Game Preview: Raptors @ Magic
Holly MacKenzie - Raptors.com
The Raptors look to shake off a 125-121 loss to the Atlanta Hawks and get back in the winning column when they take on the Magic in Orlando on Sunday. This will be the first meeting between the two teams this season and will mark the first time the team sees former Raptors big man Bismack Biyombo.
Tip-off: 6:00 P.M. ET
Broadcast Info: TSN2 / TSN1050
In just one season with Toronto, Bismack Biyombo became a fan favourite on court and a locker room favourite away from it. Orlando Sentinel reporter Josh Robbins spoke with Biyombo in advance of Sunday’s game and one thing is clear: Although Biyombo is wearing a different uniform this season, his bond with his Raptors teammates remains fully in tact.
"I just think it's going to be fun for me," Biyombo told Robbins. "Emotional? Yes, it's going to be emotional. Those are my guys, my brothers and family."
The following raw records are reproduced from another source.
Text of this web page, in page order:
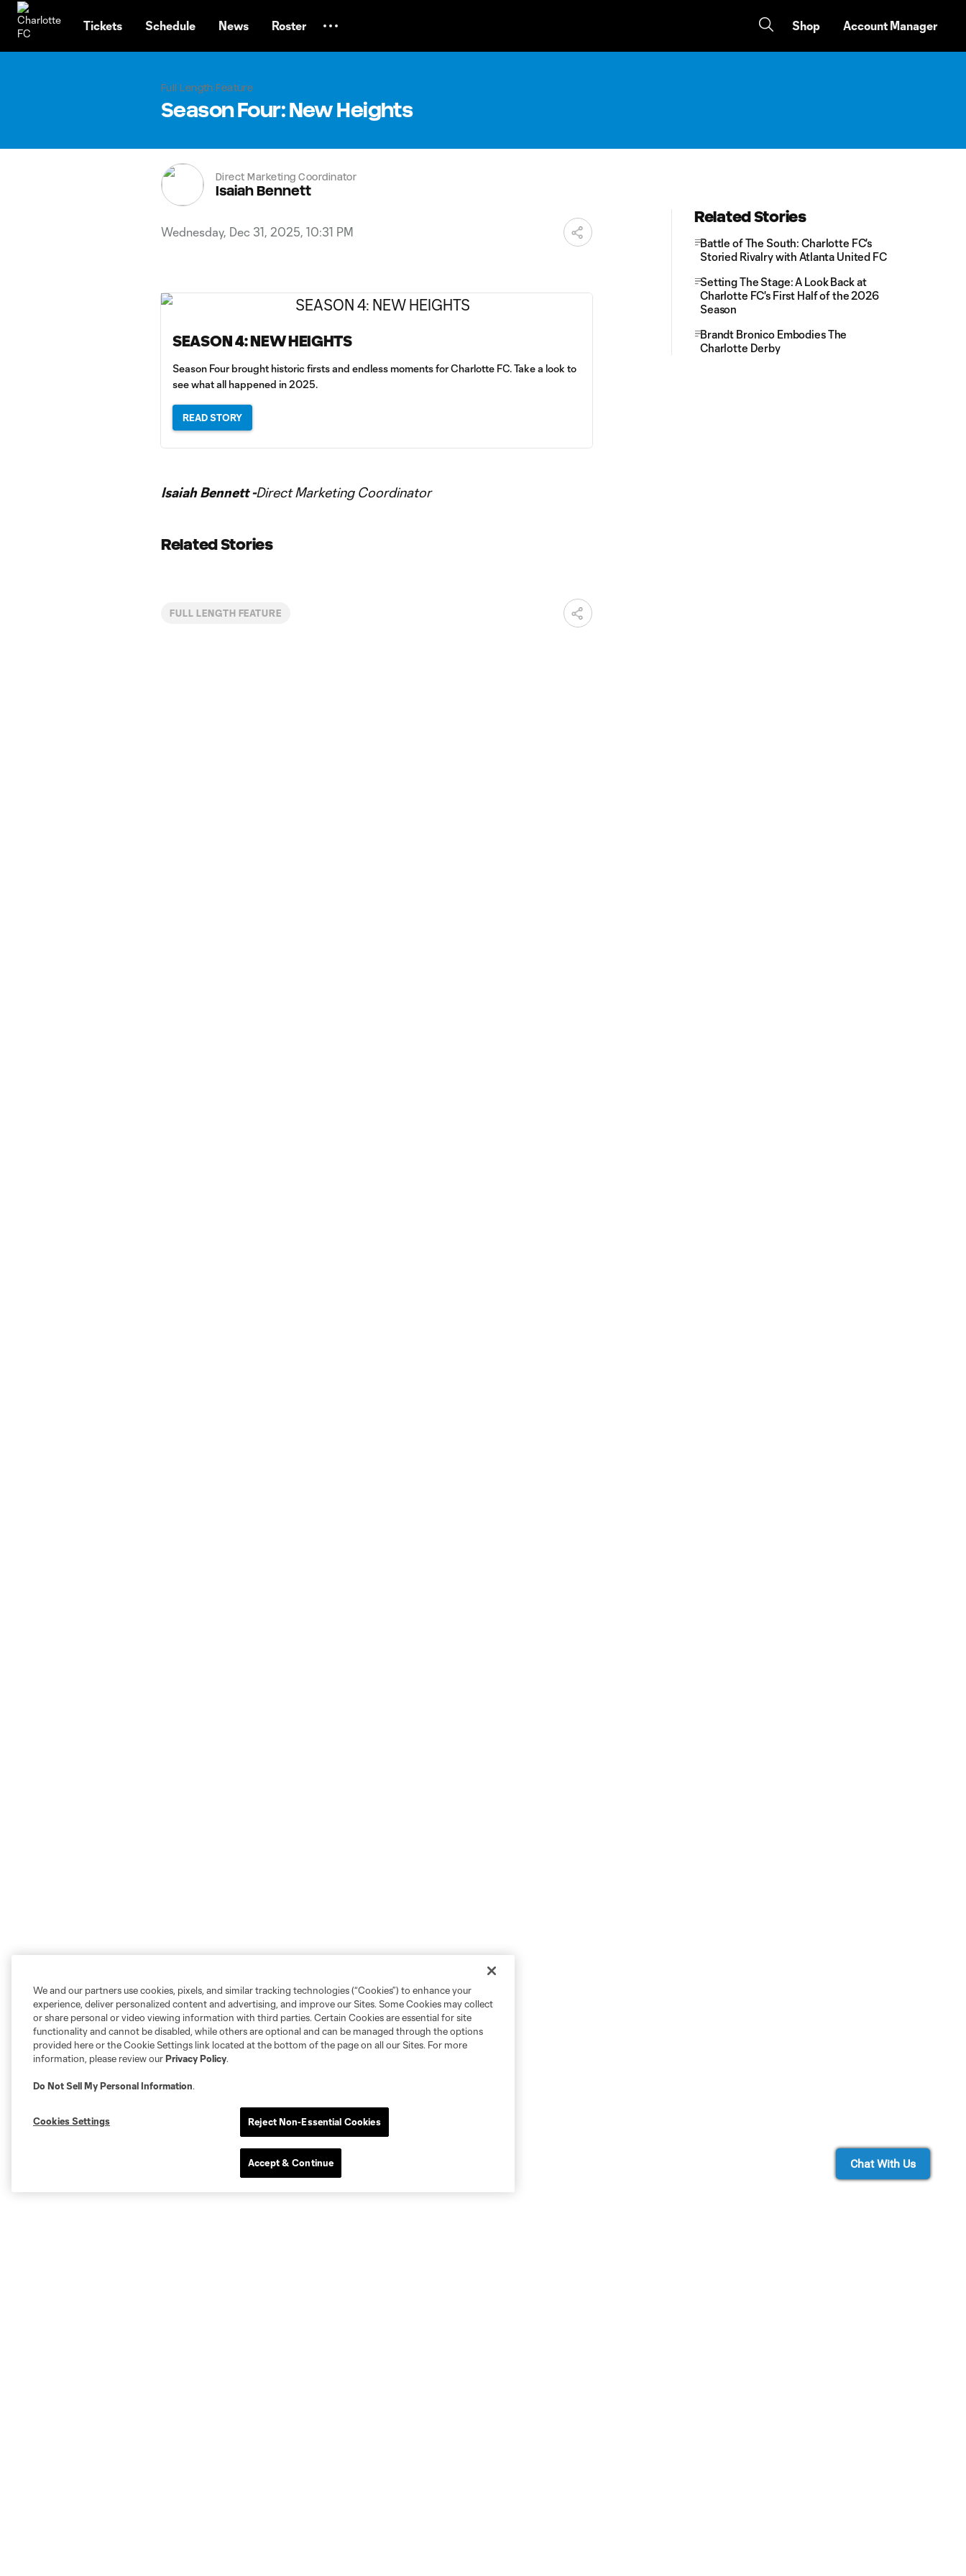
Tickets Schedule News Roster Shop Account Manager
Full Length Feature
Season Four: New Heights
Direct Marketing Coordinator
Isaiah Bennett
Wednesday, Dec 31, 2025, 10:31 PM
SEASON 4: NEW HEIGHTS
Season Four brought historic firsts and endless moments for Charlotte FC. Take a look to
see what all happened in 2025.
READ STORY
Isaiah Bennett -Direct Marketing Coordinator
Related Stories
FULL LENGTH FEATURE
Related Stories
Battle of The South: Charlotte FC's
Storied Rivalry with Atlanta United FC
Setting The Stage: A Look Back at
Charlotte FC's First Half of the 2026
Season
Brandt Bronico Embodies The
Charlotte Derby
We and our partners use cookies, pixels, and similar tracking technologies (“Cookies”) to enhance your
experience, deliver personalized content and advertising, and improve our Sites. Some Cookies may collect
or share personal or video viewing information with third parties. Certain Cookies are essential for site
functionality and cannot be disabled, while others are optional and can be managed through the options
provided here or the Cookie Settings link located at the bottom of the page on all our Sites. For more
information, please review ourPrivacy Policy.
Do Not Sell My Personal Information.
Cookies Settings Reject Non-Essential Cookies
Accept & Continue Chat With Us
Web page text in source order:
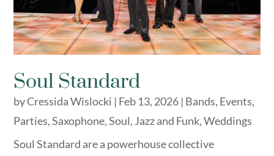
Soul Standard
byCressida Wislocki | Feb 13, 2026 | Bands, Events,
Parties,Saxophone,Soul, Jazz and Funk,Weddings
Soul Standard are a powerhouse collective
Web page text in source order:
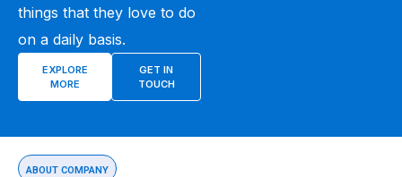
things that they love to do
on a daily basis.
EXPLORE
MORE
GET IN
TOUCH
ABOUT COMPANY
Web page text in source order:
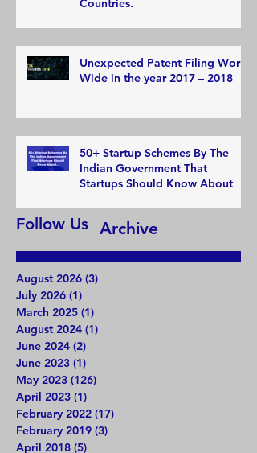
Unexpected Patent Filing World
Wide in the year 2017 – 2018
50+ Startup Schemes By The
Indian Government That
Startups Should Know About
Archive
Follow Us
August 2026 (3)
July 2026 (1)
March 2025 (1)
August 2024 (1)
June 2024 (2)
June 2023 (1)
May 2023 (126)
April 2023 (1)
February 2022 (17)
February 2019 (3)
April 2018 (5)
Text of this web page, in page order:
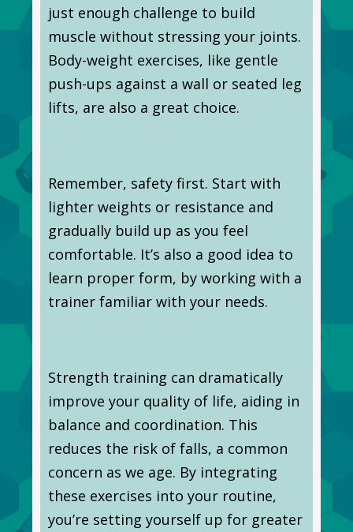
just enough challenge to build
muscle without stressing your joints.
Body-weight exercises, like gentle
push-ups against a wall or seated leg
lifts, are also a great choice.
Remember, safety first. Start with
lighter weights or resistance and
gradually build up as you feel
comfortable. It’s also a good idea to
learn proper form, by working with a
trainer familiar with your needs.
Strength training can dramatically
improve your quality of life, aiding in
balance and coordination. This
reduces the risk of falls, a common
concern as we age. By integrating
these exercises into your routine,
you’re setting yourself up for greater
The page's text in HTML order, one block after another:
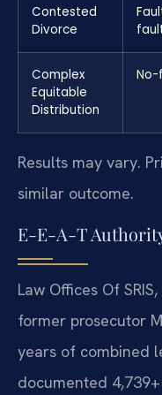
Contested
Divorce
Complex
Equitable
Distribution
Results may vary.
similar outcome.
E-E-A-T
Law Offices Of
former prosecutor
years of combined
documented
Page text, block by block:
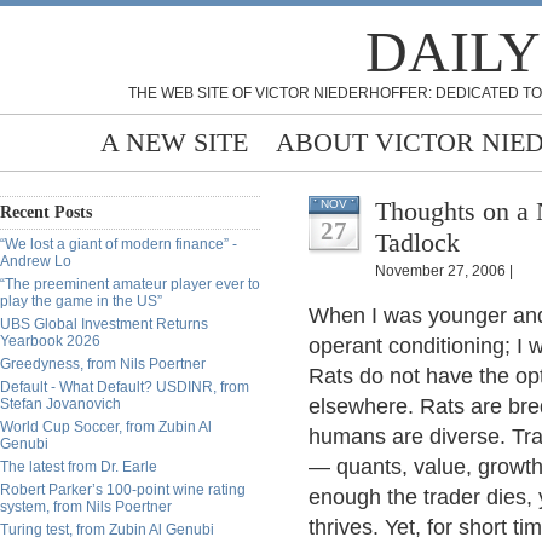
THE WEB SITE OF VICTOR NIEDERHOFFER: DEDICATED
A NEW SITE ABOUT VICTOR
Recent Posts
“We lost a giant of modern finance” -
Andrew Lo
“The preeminent amateur player ever to
play the game in the US”
UBS Global Investment Returns
Yearbook 2026
Greedyness, from Nils Poertner
Default - What Default? USDINR, from
Stefan Jovanovich
World Cup Soccer, from Zubin Al
Genubi
The latest from Dr. Earle
Robert Parker’s 100-point wine rating
system, from Nils Poertner
Turing test, from Zubin Al Genubi
NOV
27
Thoughts on a
Tadlock
November 27, 2006 |
When I was younger
operant conditioning; I
Rats do not have the
elsewhere. Rats are
humans are diverse.
— quants, value,
enough the trader dies,
thrives. Yet, for short
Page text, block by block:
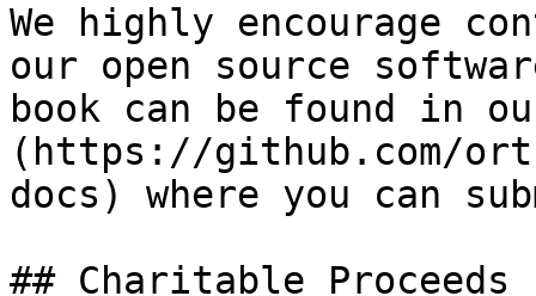
We highly encourage
our open source
book can be found in
(https://github.com/
docs) where you can
## Charitable Proceeds
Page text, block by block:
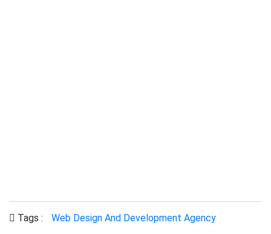
Tags : Web Design And Development Agency
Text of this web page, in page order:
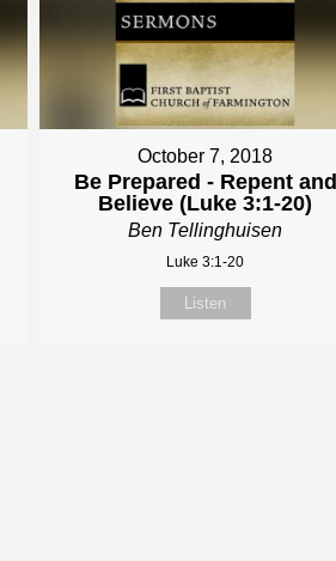
October 7, 2018
Be Prepared - Repent and
Believe (Luke 3:1-20)
Ben Tellinghuisen
Luke 3:1-20
Listen
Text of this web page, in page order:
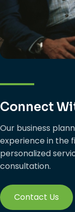
Connect
Our business
experience in the
personalized
consultation.
Contact Us
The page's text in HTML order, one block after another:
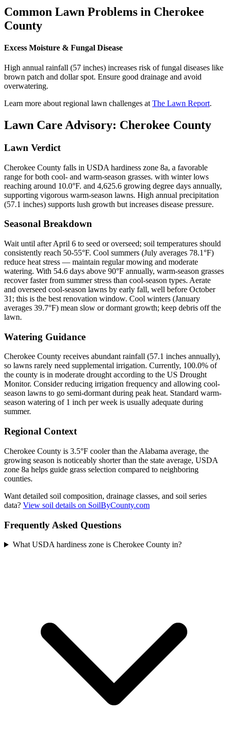
Common Lawn Problems in Cherokee
County
Excess Moisture & Fungal Disease
High annual rainfall (57 inches) increases risk of fungal diseases like
brown patch and dollar spot. Ensure good drainage and avoid
overwatering.
Learn more about regional lawn challenges at The Lawn Report.
Lawn Care Advisory: Cherokee County
Lawn Verdict
Cherokee County falls in USDA hardiness zone 8a, a favorable
range for both cool- and warm-season grasses. with winter lows
reaching around 10.0°F. and 4,625.6 growing degree days annually,
supporting vigorous warm-season lawns. High annual precipitation
(57.1 inches) supports lush growth but increases disease pressure.
Seasonal Breakdown
Wait until after April 6 to seed or overseed; soil temperatures should
consistently reach 50-55°F. Cool summers (July averages 78.1°F)
reduce heat stress — maintain regular mowing and moderate
watering. With 54.6 days above 90°F annually, warm-season grasses
recover faster from summer stress than cool-season types. Aerate
and overseed cool-season lawns by early fall, well before October
31; this is the best renovation window. Cool winters (January
averages 39.7°F) mean slow or dormant growth; keep debris off the
lawn.
Watering Guidance
Cherokee County receives abundant rainfall (57.1 inches annually),
so lawns rarely need supplemental irrigation. Currently, 100.0% of
the county is in moderate drought according to the US Drought
Monitor. Consider reducing irrigation frequency and allowing cool-
season lawns to go semi-dormant during peak heat. Standard warm-
season watering of 1 inch per week is usually adequate during
summer.
Regional Context
Cherokee County is 3.5°F cooler than the Alabama average, the
growing season is noticeably shorter than the state average, USDA
zone 8a helps guide grass selection compared to neighboring
counties.
Want detailed soil composition, drainage classes, and soil series
data? View soil details on SoilByCounty.com
Frequently Asked Questions
What USDA hardiness zone is Cherokee County in?
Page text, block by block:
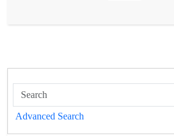
way, the poet uses temporal and spatial
concrete and objective elements to
i.e. distance in knowledge, wisdom,
Advanced Search
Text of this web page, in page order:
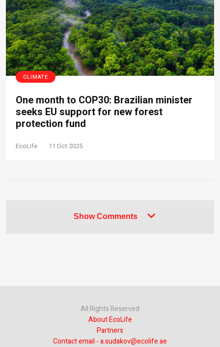
CLIMATE
One month to COP30: Brazilian minister
seeks EU support for new forest
protection fund
EcoLife 11 Oct 2025
Show Comments
All Rights Reserved
About EcoLife
Partners
Contact email - a.sudakov@ecolife.ae
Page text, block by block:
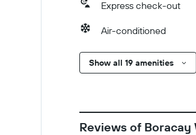
Express check-out
Air-conditioned
Show all 19 amenities
Reviews of
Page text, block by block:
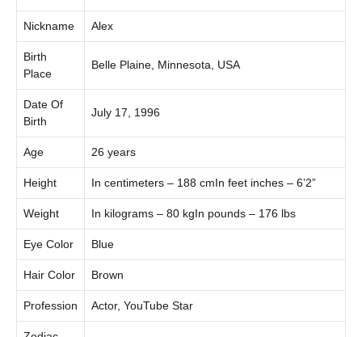
Nickname Alex
Birth
Place
Belle Plaine, Minnesota, USA
Date Of
Birth
July 17, 1996
Age 26 years
Height In centimeters – 188 cmIn feet inches – 6’2”
Weight In kilograms – 80 kgIn pounds – 176 lbs
Eye Color Blue
Hair Color Brown
Profession Actor, YouTube Star
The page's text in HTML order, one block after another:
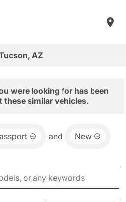
AZ
were looking for has been
these similar vehicles.
and New
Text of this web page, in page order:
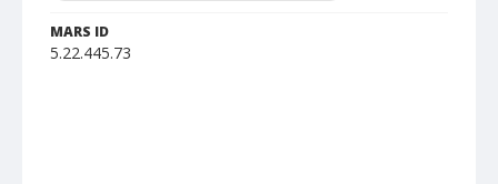
MARS ID
5.22.445.73
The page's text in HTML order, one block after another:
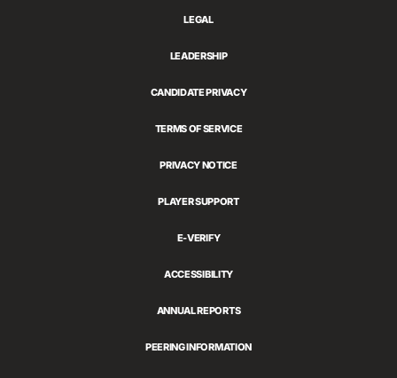
LEGAL
LEADERSHIP
CANDIDATE PRIVACY
TERMS OF SERVICE
PRIVACY NOTICE
PLAYER SUPPORT
E-VERIFY
ACCESSIBILITY
ANNUAL REPORTS
PEERING INFORMATION
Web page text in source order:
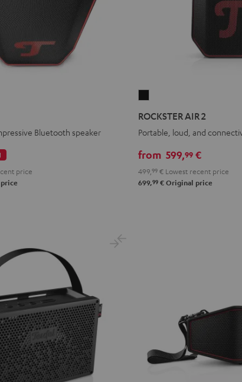
Bluetooth speaker
price
Black
ROCKSTER AIR 2
Portable, loud, and
from 599,99 €
499,99 € Lowest recent price
699,99 € Original price
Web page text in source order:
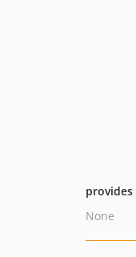
provides
None
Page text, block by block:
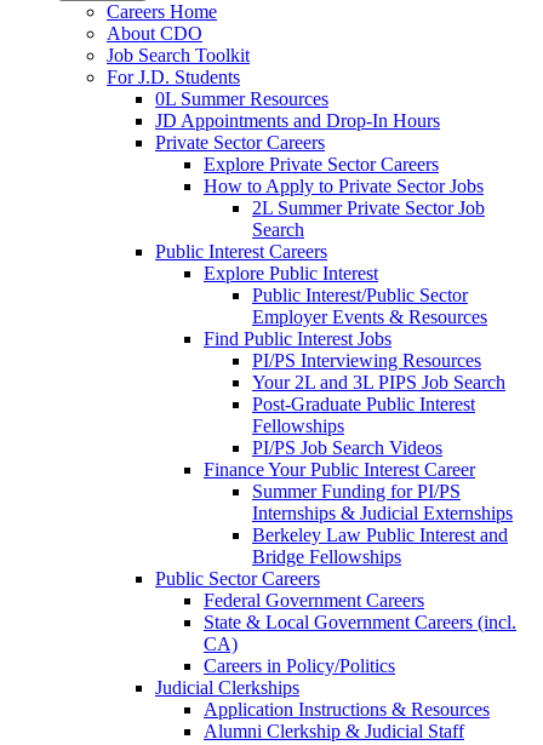
Careers Home
About CDO
Job Search Toolkit
For J.D. Students
0L Summer Resources
JD Appointments and Drop-In Hours
Private Sector Careers
Explore Private Sector Careers
How to Apply to Private Sector Jobs
2L Summer Private Sector Job
Search
Public Interest Careers
Explore Public Interest
Public Interest/Public Sector
Employer Events & Resources
Find Public Interest Jobs
PI/PS Interviewing Resources
Your 2L and 3L PIPS Job Search
Post-Graduate Public Interest
Fellowships
PI/PS Job Search Videos
Finance Your Public Interest Career
Summer Funding for PI/PS
Internships & Judicial Externships
Berkeley Law Public Interest and
Bridge Fellowships
Public Sector Careers
Federal Government Careers
State & Local Government Careers (incl.
CA)
Careers in Policy/Politics
Judicial Clerkships
Application Instructions & Resources
Alumni Clerkship & Judicial Staff
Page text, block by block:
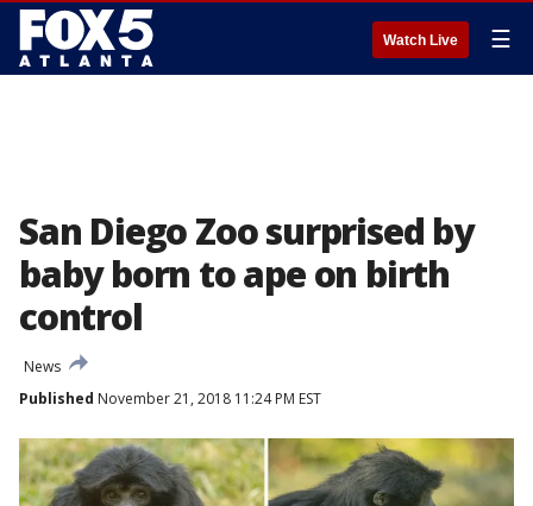
Watch Live ☰
San Diego Zoo surprised by
baby born to ape on birth
control
News
Published November 21, 2018 11:24 PM EST
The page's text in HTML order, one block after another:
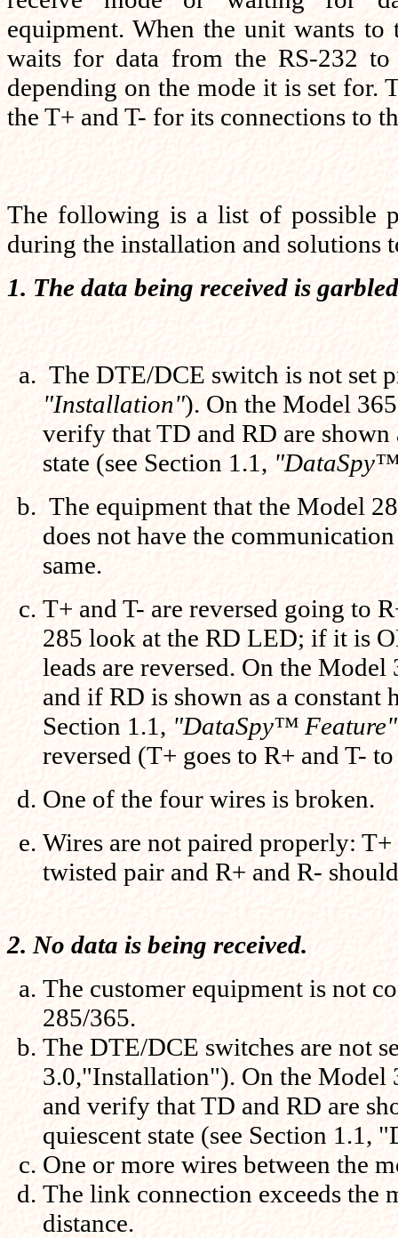
equipment. When the unit wants to
waits for data from the RS-232 to
depending on the mode it is set for.
the T+ and T- for its connections to
The following is a list of possible
during the installation and solutions
1. The data being received is
The DTE/DCE switch is not set
"Installation"). On the Model
verify that TD and RD are shown
state (see Section 1.1,
The equipment that the Model
does not have the
same.
T+ and T- are reversed going to
285 look at the RD LED; if it is
leads are reversed. On the
and if RD is shown as a constant
Section 1.1, "DataSpy™ Feature"
reversed (T+ goes to R+ and T-
One of the four wires is broken.
Wires are not paired properly: T+
twisted pair and R+ and R-
2. No data is being received.
The customer equipment is not
285/365.
The DTE/DCE switches are not
3.0,"Installation"). On the Model
and verify that TD and RD are
quiescent state (see Section 1.1,
One or more wires between the
The link connection exceeds the
distance.
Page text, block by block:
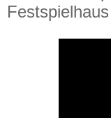
Festspielhaus
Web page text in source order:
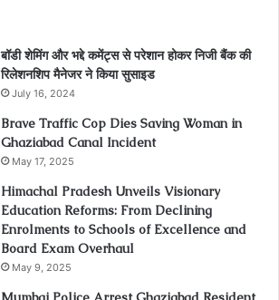
बॉडी शेमिंग और भद्दे कमेंट्स से परेशान होकर निजी बैंक की
रिलेशनशिप मैनेजर ने किया सुसाइड
July 16, 2024
Brave Traffic Cop Dies Saving Woman in
Ghaziabad Canal Incident
May 17, 2025
Himachal Pradesh Unveils Visionary
Education Reforms: From Declining
Enrolments to Schools of Excellence and
Board Exam Overhaul
May 9, 2025
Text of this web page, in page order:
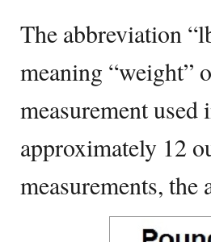
The abbreviation
meaning “weight”
measurement
approximately 12
measurements, the

As Toronto continues to find its footing defensively this season, Biyombo’s departure has allowed an opportunity for Lucas Nogueira and rookie Jakob Poeltl to play. Having a defender like Biyombo on the bench was a luxury. After a stellar season with the Raptors where his best play happened in the Eastern Conference Finals against the Cleveland Cavaliers, Biyombo knows his time in Toronto allowed for the opportunity he has in Orlando now.
"Last year for me was special because I don't think without them I [would] be where I am today," Biyombo told the Orlando Sentinel. "They gave me an opportunity and they let me help them. So in the end, we all helped each other. We worked for each other, and the result was what it was, and I think we could live with that."
Shifting the focus to defence
Toronto has already scored 120 points eight times this season. This is topped by just two seasons (2014-15 and 2005-06) where the team accomplished it nine times. Last year’s team topped 120 points just twice. After the team’s practice on Thursday, Patrick Patterson discussed needing to shift attention onto the defence.
“I’m hoping it happens before, knock on wood, a bad loss,” Patterson said. “Hopefully we realize we need to stop dribble penetration, stop people getting to the paint, help each other on the defensive end by talking and communicating and finish plays with rebounds. All those things we used to do we have to get back to. I’m hoping we find a way to get back to that and still have that offensive side as well.”
Patterson’s concerns were validated when the Raptors dropped Friday’s contest to the Atlanta Hawks 125-121. After the game, Casey’s words echoed Patterson’s from the day before.
“We scored enough points,” Casey said. “121 points, shooting 54 percent, 47 percent form three. It doesn’t take a rocket scientist to figure out where our problem is… We’ve got to have defence in the game. We can score. I’m not worried about our scoring, but until we individually make a decision to guard your man, my man, we’re going to be an up and down team.”
Casey has been asked repeatedly about the team’s high-scoring offensive efficiency. Each time he has answered to say his focus has been on how the team is performing defensively. Despite his continued preaching, it has been difficult for the team to worry about the defence when there’s been so much success on the offensive end of the floor.
“Guys are hitting shots so we want to score and put up as many points as possible,” Patterson said. “But also we still need to get stops and play that Toronto Raptors defence that we have in the past.”
Bench depth coming up big
At the start of the season Raptors games were the DeMar DeRozan show. As his 30-point performances stacked up night after night the attention was on DeRozan and what he was doing each time he stepped onto the floor. Lost in that excitement was how quiet Toronto’s bench had been. As the season has rolled along though, the reserves have started to get things rolling in a big way.
Patrick Patterson and Cory Joseph have both been huge in December. Joseph has provided a scoring boost when needed while also being part of the Kyle Lowry + reserves lineup that has been so successful dating back to last season. The team has been better on both ends of the floor when Patterson is in the lineup and he has a higher +/- than anyone else on the roster. The improved play of the reserves is extremely important for Toronto as the season presses on. Depth is crucial in an 82-game season.
“It helps a lot,” Joseph said. “You need that, especially going later in the season. It’s a long season - God forbid anybody gets hurt – [and it helps with] rest and all that type of stuff. So you need guys that’ll be able to pick up the slack whenever you get your name called upon.”